Nous avons repris la route et avons contourné tout le site, nous retrouvant après un bon quart d’heure de marche à cent mètres de notre point de pique-nique, de l’autre côté du musée. Nous nous sommes dit que nous aurions pu payer l’entrée pour profiter de ce raccourci ! Après quelques centaines de mètres, nous sommes passés devant les restes de l’amphithéâtre. La base ovale de l’édifice est toujours en place mais n’est haute plus que de quelques mètres. J’ai essayé d’imaginer ce monument entier, splendide, puissant, mais ça ne collait pas non plus…

Avenza

Après une bonne heure de marche, nous sommes arrivés à Avenza, notre destination du jour. Le gîte paroissial est aménagé dans des caves voûtées assez charmantes mais très sombres. J’imagine aussi qu’il va faire froid cette nuit ! Ce n’est pas particulièrement propre mais ça reste un hébergement tout à fait correct. Après avoir posé nos affaires, nous avons pris un bus pour Marina di Carrara, deux petits kilomètres plus loin, pour voir la mer. Nous avons acheté un joghurt glacé et avons trouvé une belle plage de sable fin. La sensation du sable sous les pieds était délicieuse et délicate, puis l’eau est venue caresser nos petons. Quelques vaguelettes ont suffi à ce que nous réalisions que la température de l’eau était très agréable. Nous avions espéré nous baigner et avions enfilé nos maillots de bain, cependant l’air était frais et il y avait pas mal de vent. L’idée de ressortir de l’eau et de devoir nous sécher dans nos minuscules linges puis regagner Avenza dans des habits mouillés et froids nous a coupé l’envie de nager. Il a d’ailleurs commencé à pleuvoir quelques minutes après notre arrivée et nous avons fait demi-tour. C’était malgré tout émouvant d’avoir les pieds dans la mer et de penser que nous étions venus en marchant jusqu’ici depuis l’Allemagne. Je repensais au Danube puis au lac des Quatre Cantons, dans lesquels nous avions aussi trempé nos pieds en mangeant des glaces. J’ai l’impression que c’était il y a une éternité…
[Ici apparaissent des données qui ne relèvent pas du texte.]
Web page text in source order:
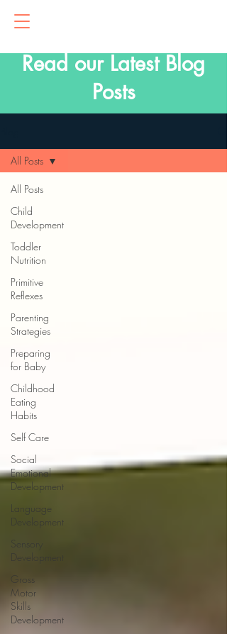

Nous sommes rentrés à pied sous une pluie battante, car cela nous embêtait de payer le bus et nous voulions parcourir le tronçon Avenza-mer. Nous avons fait quelques emplettes dans un magasin et avons rejoint notre petit gîte où nous nous sommes douchés. Un peu plus tard, nous sommes ressortis chercher un restaurant tandis qu’il pleuvait toujours. Nous sommes décidément toujours aussi nuls pour trouver les restaurants ! Nous avons bien marché quarante minutes sans tomber sur une seule trattoria. Il y avait une petite pizzeria juste devant le gîte mais nous ne voulions pas manger de pizza. Nous n’avons ensuite vu qu’un bar-restaurant mexicain à l’allure très douteuse et une autre pizzeria qui n’avait pas de tables et faisait tout à l’emporter. Nous sommes donc revenus à celle face au gîte mais elle était alors complète. J’ai demandé à la serveuse où nous pouvions souper et elle m’a indiqué une autre pizzeria cinquante mètres plus loin. Quand les gens fournissent des précisions de ce genre, il s’avère aisé de deviner s’ils se déplacent plus en voiture ou à pied. Après avoir marché pendant cinq minutes, nous savions que la serveuse n’a jamais vraiment dû parcourir cinquante mètres à pied… Nous avons tout de même trouvé l’établissement et y avons mangé une excellente pizza. Le local était plein à craquer et nous devions être les seuls étrangers. Autant dire que c’était très bruyant ! Nous avons alors pu attester que les Italiens parlent vraiment plus fort que nous, puisque nous étions au courant des commandes de chaque table, même les plus éloignées. Je ne comprends pas pourquoi ils ont besoin de brailler quand ils demandent au conjoint juste en-face : “JE VAIS PRENDRE UNE QUATRE SAISONS. TOOOIII ??”